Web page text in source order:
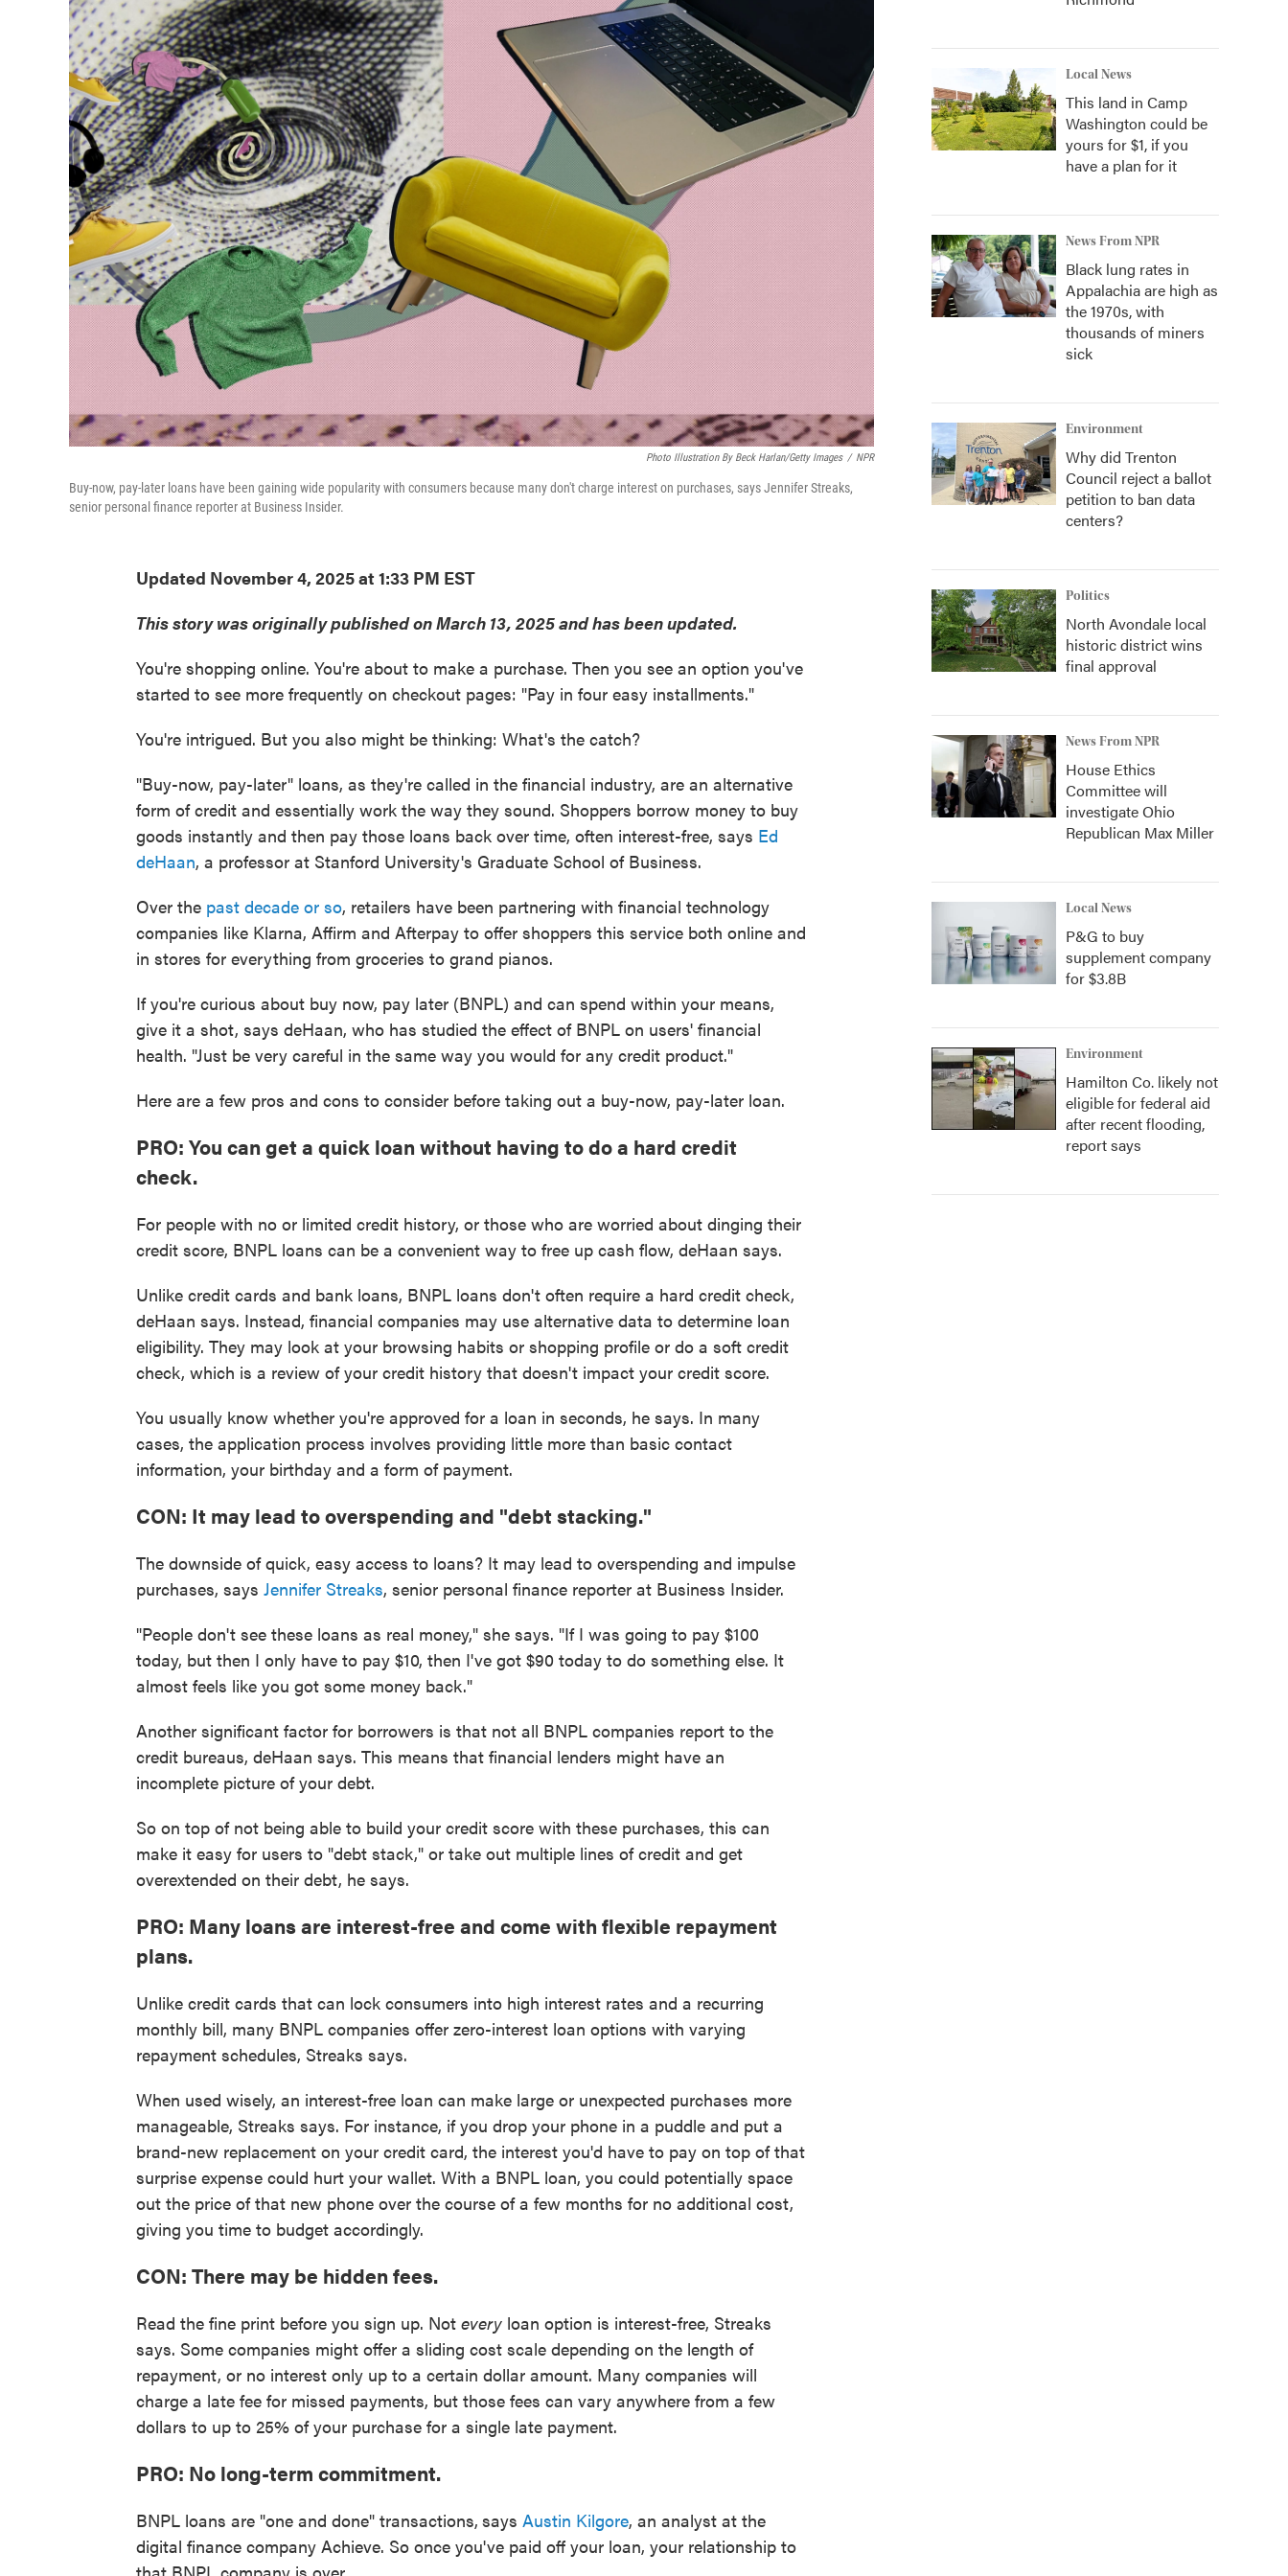
Photo Illustration By Beck Harlan/Getty Images / NPR
Buy-now, pay-later loans have been gaining wide popularity with consumers because many don't charge interest on purchases, says Jennifer Streaks,
senior personal finance reporter at Business Insider.
Updated November 4, 2025 at 1:33 PM EST
This story was originally published on March 13, 2025 and has been updated.
You're shopping online. You're about to make a purchase. Then you see an option you've
started to see more frequently on checkout pages: "Pay in four easy installments."
You're intrigued. But you also might be thinking: What's the catch?
"Buy-now, pay-later" loans, as they're called in the financial industry, are an alternative
form of credit and essentially work the way they sound. Shoppers borrow money to buy
goods instantly and then pay those loans back over time, often interest-free, says Ed
deHaan, a professor at Stanford University's Graduate School of Business.
Over the past decade or so, retailers have been partnering with financial technology
companies like Klarna, Affirm and Afterpay to offer shoppers this service both online and
in stores for everything from groceries to grand pianos.
If you're curious about buy now, pay later (BNPL) and can spend within your means,
give it a shot, says deHaan, who has studied the effect of BNPL on users' financial
health. "Just be very careful in the same way you would for any credit product."
Here are a few pros and cons to consider before taking out a buy-now, pay-later loan.
PRO: You can get a quick loan without having to do a hard credit
check.
For people with no or limited credit history, or those who are worried about dinging their
credit score, BNPL loans can be a convenient way to free up cash flow, deHaan says.
Unlike credit cards and bank loans, BNPL loans don't often require a hard credit check,
deHaan says. Instead, financial companies may use alternative data to determine loan
eligibility. They may look at your browsing habits or shopping profile or do a soft credit
check, which is a review of your credit history that doesn't impact your credit score.
You usually know whether you're approved for a loan in seconds, he says. In many
cases, the application process involves providing little more than basic contact
information, your birthday and a form of payment.
CON: It may lead to overspending and "debt stacking."
The downside of quick, easy access to loans? It may lead to overspending and impulse
purchases, says Jennifer Streaks, senior personal finance reporter at Business Insider.
"People don't see these loans as real money," she says. "If I was going to pay $100
today, but then I only have to pay $10, then I've got $90 today to do something else. It
almost feels like you got some money back."
Another significant factor for borrowers is that not all BNPL companies report to the
credit bureaus, deHaan says. This means that financial lenders might have an
incomplete picture of your debt.
So on top of not being able to build your credit score with these purchases, this can
make it easy for users to "debt stack," or take out multiple lines of credit and get
overextended on their debt, he says.
PRO: Many loans are interest-free and come with flexible repayment
plans.
Unlike credit cards that can lock consumers into high interest rates and a recurring
monthly bill, many BNPL companies offer zero-interest loan options with varying
repayment schedules, Streaks says.
When used wisely, an interest-free loan can make large or unexpected purchases more
manageable, Streaks says. For instance, if you drop your phone in a puddle and put a
brand-new replacement on your credit card, the interest you'd have to pay on top of that
surprise expense could hurt your wallet. With a BNPL loan, you could potentially space
out the price of that new phone over the course of a few months for no additional cost,
giving you time to budget accordingly.
CON: There may be hidden fees.
Read the fine print before you sign up. Not every loan option is interest-free, Streaks
says. Some companies might offer a sliding cost scale depending on the length of
repayment, or no interest only up to a certain dollar amount. Many companies will
charge a late fee for missed payments, but those fees can vary anywhere from a few
dollars to up to 25% of your purchase for a single late payment.
PRO: No long-term commitment.
BNPL loans are "one and done" transactions, says Austin Kilgore, an analyst at the
digital finance company Achieve. So once you've paid off your loan, your relationship to
Local News
This land in Camp
Washington could be
yours for $1, if you
have a plan for it
News From NPR
Black lung rates in
Appalachia are high as
the 1970s, with
thousands of miners
sick
Environment
Why did Trenton
Council reject a ballot
petition to ban data
centers?
Politics
North Avondale local
historic district wins
final approval
News From NPR
House Ethics
Committee will
investigate Ohio
Republican Max Miller
Local News
P&G to buy
supplement company
for $3.8B
Environment
Hamilton Co. likely not
eligible for federal aid
after recent flooding,
report says
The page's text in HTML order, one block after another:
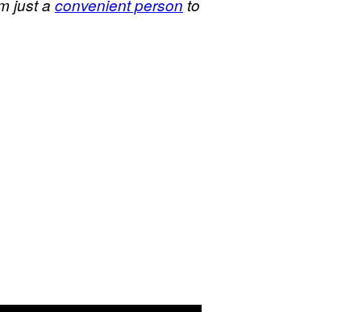
just a convenient person to
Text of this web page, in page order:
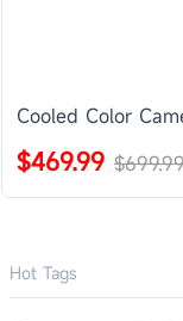
Cooled Color
$469.99
Hot Tags
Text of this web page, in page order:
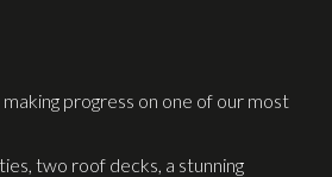
progress on one of our most
two roof decks, a stunning

Task prompt: Using only the listing above, restate exactly the lines from the line containing "overextended on their debt, he says." through the line containing "Why did Trenton", both included.

Solution below:
overextended on their debt, he says.
PRO: Many loans are interest-free and come with flexible repayment
plans.
Unlike credit cards that can lock consumers into high interest rates and a recurring
monthly bill, many BNPL companies offer zero-interest loan options with varying
repayment schedules, Streaks says.
When used wisely, an interest-free loan can make large or unexpected purchases more
manageable, Streaks says. For instance, if you drop your phone in a puddle and put a
brand-new replacement on your credit card, the interest you'd have to pay on top of that
surprise expense could hurt your wallet. With a BNPL loan, you could potentially space
out the price of that new phone over the course of a few months for no additional cost,
giving you time to budget accordingly.
CON: There may be hidden fees.
Read the fine print before you sign up. Not every loan option is interest-free, Streaks
says. Some companies might offer a sliding cost scale depending on the length of
repayment, or no interest only up to a certain dollar amount. Many companies will
charge a late fee for missed payments, but those fees can vary anywhere from a few
dollars to up to 25% of your purchase for a single late payment.
PRO: No long-term commitment.
BNPL loans are "one and done" transactions, says Austin Kilgore, an analyst at the
digital finance company Achieve. So once you've paid off your loan, your relationship to
Local News
This land in Camp
Washington could be
yours for $1, if you
have a plan for it
News From NPR
Black lung rates in
Appalachia are high as
the 1970s, with
thousands of miners
sick
Environment
Why did Trenton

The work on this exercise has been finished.